▶ [Exercise aim]: Give the data again exactly as written, without any of its pictures.

(Items listed in a dataset)
.....
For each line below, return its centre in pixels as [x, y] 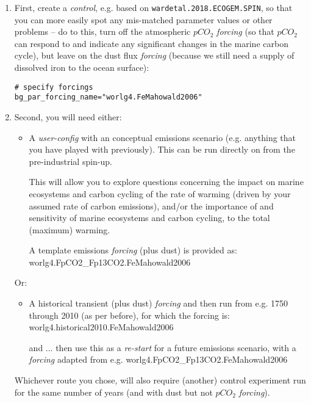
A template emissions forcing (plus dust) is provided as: [133, 250]
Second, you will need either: [68, 116]
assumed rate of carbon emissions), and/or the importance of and [151, 205]
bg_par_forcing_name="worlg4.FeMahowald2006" [108, 97]
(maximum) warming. [70, 229]
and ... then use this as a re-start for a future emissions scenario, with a [163, 347]
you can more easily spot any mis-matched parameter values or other [143, 19]
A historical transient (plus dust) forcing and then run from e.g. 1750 [159, 303]
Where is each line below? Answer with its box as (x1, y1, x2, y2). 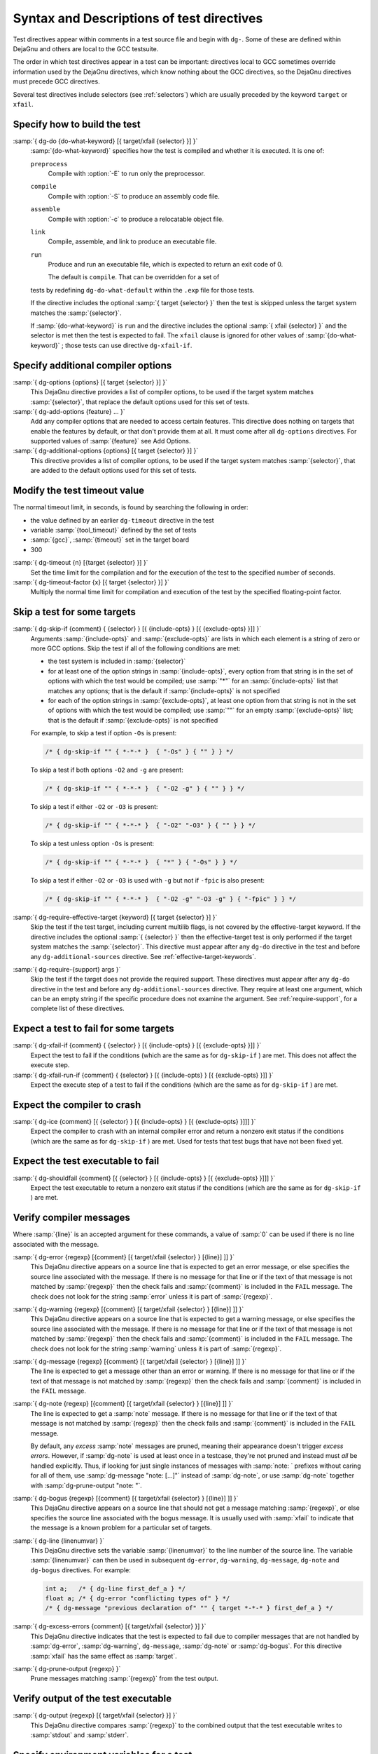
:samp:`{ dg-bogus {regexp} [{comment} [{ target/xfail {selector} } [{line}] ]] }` (13, 1494, 239, 1502)
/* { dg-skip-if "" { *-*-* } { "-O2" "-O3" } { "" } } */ (45, 822, 256, 829)
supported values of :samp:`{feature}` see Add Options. (30, 437, 191, 446)
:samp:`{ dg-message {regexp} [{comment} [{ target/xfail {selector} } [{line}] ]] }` (13, 1357, 247, 1365)
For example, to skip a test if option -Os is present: (30, 729, 177, 737)
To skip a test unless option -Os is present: (30, 839, 155, 848)
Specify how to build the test (13, 118, 141, 130)
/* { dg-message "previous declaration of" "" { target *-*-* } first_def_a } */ (45, 1604, 334, 1612)
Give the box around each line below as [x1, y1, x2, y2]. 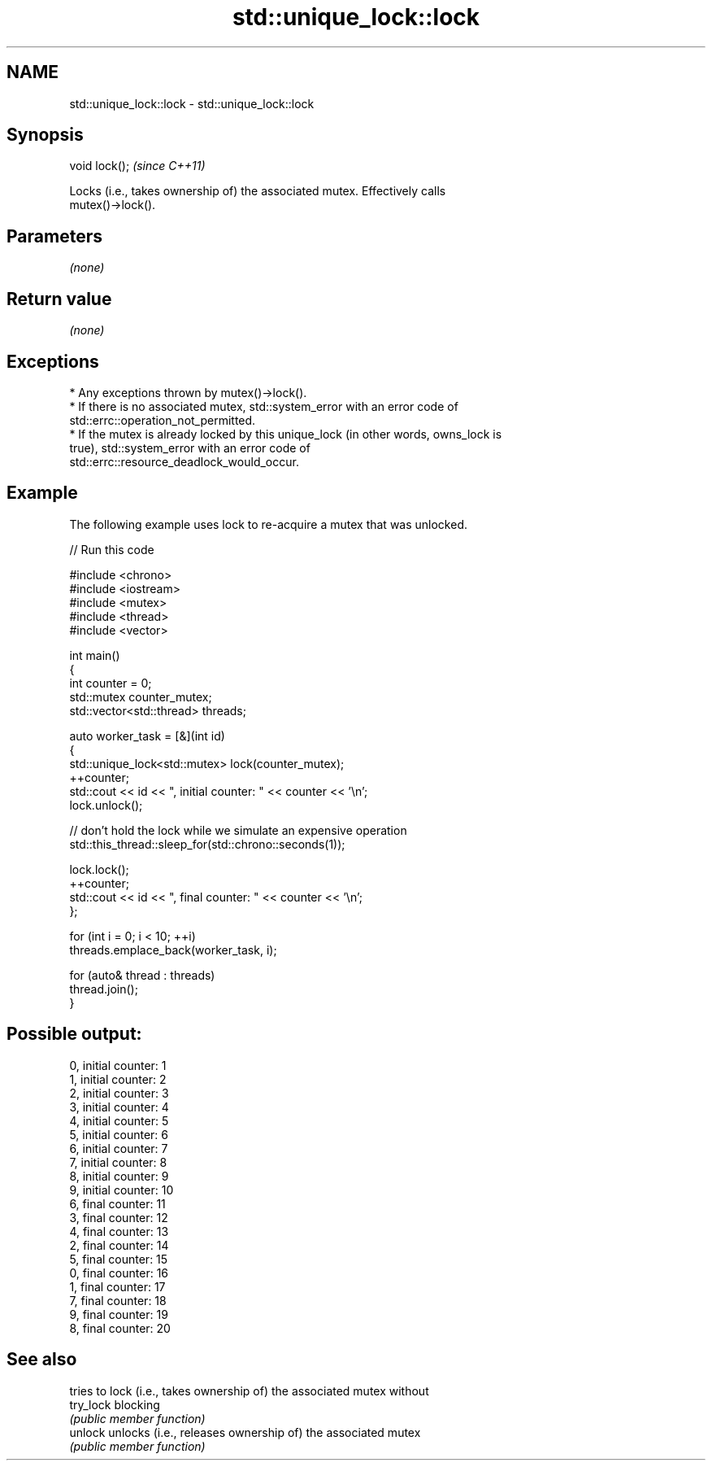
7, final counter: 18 [69, 1293, 167, 1308]
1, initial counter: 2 [69, 1072, 167, 1086]
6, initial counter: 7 [69, 1141, 168, 1155]
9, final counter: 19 [69, 1307, 168, 1321]
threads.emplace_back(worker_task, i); [69, 942, 277, 957]
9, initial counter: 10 [69, 1182, 174, 1197]
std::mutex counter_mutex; [69, 689, 212, 704]
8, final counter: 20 [69, 1321, 171, 1335]
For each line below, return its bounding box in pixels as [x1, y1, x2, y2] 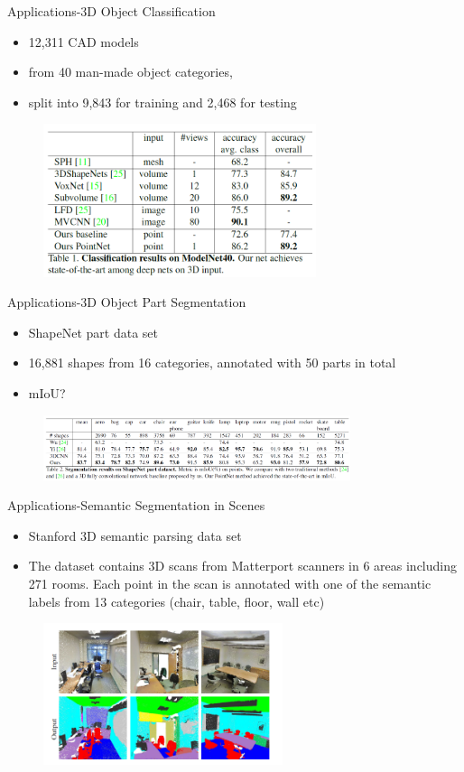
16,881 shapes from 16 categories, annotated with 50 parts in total [28, 353, 396, 372]
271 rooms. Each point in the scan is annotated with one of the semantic [28, 573, 432, 592]
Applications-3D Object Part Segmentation [7, 293, 246, 312]
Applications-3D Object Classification [7, 2, 216, 20]
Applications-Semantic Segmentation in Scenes [7, 496, 265, 515]
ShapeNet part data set [28, 322, 159, 341]
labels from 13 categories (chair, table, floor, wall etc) [28, 591, 325, 610]
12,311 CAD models [28, 32, 139, 51]
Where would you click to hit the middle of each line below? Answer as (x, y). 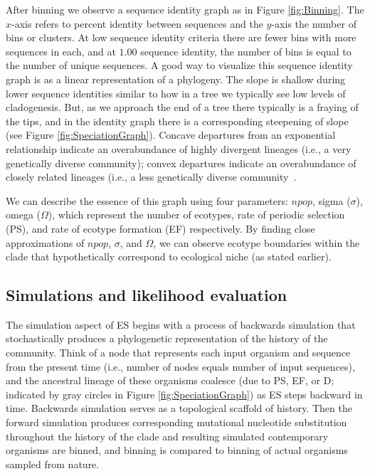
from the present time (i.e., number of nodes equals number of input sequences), (180, 366)
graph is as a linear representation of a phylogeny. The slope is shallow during (176, 79)
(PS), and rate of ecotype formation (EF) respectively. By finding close (160, 228)
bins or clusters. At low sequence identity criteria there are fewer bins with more (181, 37)
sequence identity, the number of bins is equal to (246, 51)
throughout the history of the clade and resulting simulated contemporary (167, 436)
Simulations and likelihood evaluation (147, 295)
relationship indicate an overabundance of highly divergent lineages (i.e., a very (179, 148)
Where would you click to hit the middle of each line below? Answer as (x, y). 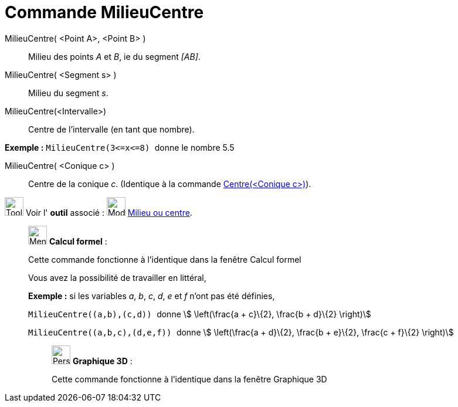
.....
▶ [Response to the exercise]:
For each line below, return its centre in pixels as [x, y] 
A template emissions forcing (plus dust) is provided as: [133, 250]
Second, you will need either: [68, 116]
assumed rate of carbon emissions), and/or the importance of and [151, 205]
bg_par_forcing_name="worlg4.FeMahowald2006" [108, 97]
(maximum) warming. [70, 229]
and ... then use this as a re-start for a future emissions scenario, with a [163, 347]
you can more easily spot any mis-matched parameter values or other [143, 19]
A historical transient (plus dust) forcing and then run from e.g. 1750 [159, 303]
Where is each line below? Answer with its box as (x1, y1, x2, y2). 
:samp:`{ dg-bogus {regexp} [{comment} [{ target/xfail {selector} } [{line}] ]] }` (13, 1494, 239, 1502)
/* { dg-skip-if "" { *-*-* } { "-O2" "-O3" } { "" } } */ (45, 822, 256, 829)
supported values of :samp:`{feature}` see Add Options. (30, 437, 191, 446)
:samp:`{ dg-message {regexp} [{comment} [{ target/xfail {selector} } [{line}] ]] }` (13, 1357, 247, 1365)
For example, to skip a test if option -Os is present: (30, 729, 177, 737)
To skip a test unless option -Os is present: (30, 839, 155, 848)
Specify how to build the test (13, 118, 141, 130)
/* { dg-message "previous declaration of" "" { target *-*-* } first_def_a } */ (45, 1604, 334, 1612)
Give the box around each line below as [x1, y1, x2, y2]. 
7, final counter: 18 [69, 1293, 167, 1308]
1, initial counter: 2 [69, 1072, 167, 1086]
6, initial counter: 7 [69, 1141, 168, 1155]
9, final counter: 19 [69, 1307, 168, 1321]
threads.emplace_back(worker_task, i); [69, 942, 277, 957]
9, initial counter: 10 [69, 1182, 174, 1197]
std::mutex counter_mutex; [69, 689, 212, 704]
8, final counter: 20 [69, 1321, 171, 1335]
For each line below, return its bounding box in pixels as [x1, y1, x2, y2] 
16,881 shapes from 16 categories, annotated with 50 parts in total [28, 353, 396, 372]
271 rooms. Each point in the scan is annotated with one of the semantic [28, 573, 432, 592]
Applications-3D Object Part Segmentation [7, 293, 246, 312]
Applications-3D Object Classification [7, 2, 216, 20]
Applications-Semantic Segmentation in Scenes [7, 496, 265, 515]
ShapeNet part data set [28, 322, 159, 341]
labels from 13 categories (chair, table, floor, wall etc) [28, 591, 325, 610]
12,311 CAD models [28, 32, 139, 51]
Where would you click to hit the middle of each line below? Answer as (x, y). 
from the present time (i.e., number of nodes equals number of input sequences), (180, 366)
graph is as a linear representation of a phylogeny. The slope is shallow during (176, 79)
(PS), and rate of ecotype formation (EF) respectively. By finding close (160, 228)
bins or clusters. At low sequence identity criteria there are fewer bins with more (181, 37)
sequence identity, the number of bins is equal to (246, 51)
throughout the history of the clade and resulting simulated contemporary (167, 436)
Simulations and likelihood evaluation (147, 295)
relationship indicate an overabundance of highly divergent lineages (i.e., a very (179, 148)
Where would you click to hit the middle of each line below? Answer as (x, y). 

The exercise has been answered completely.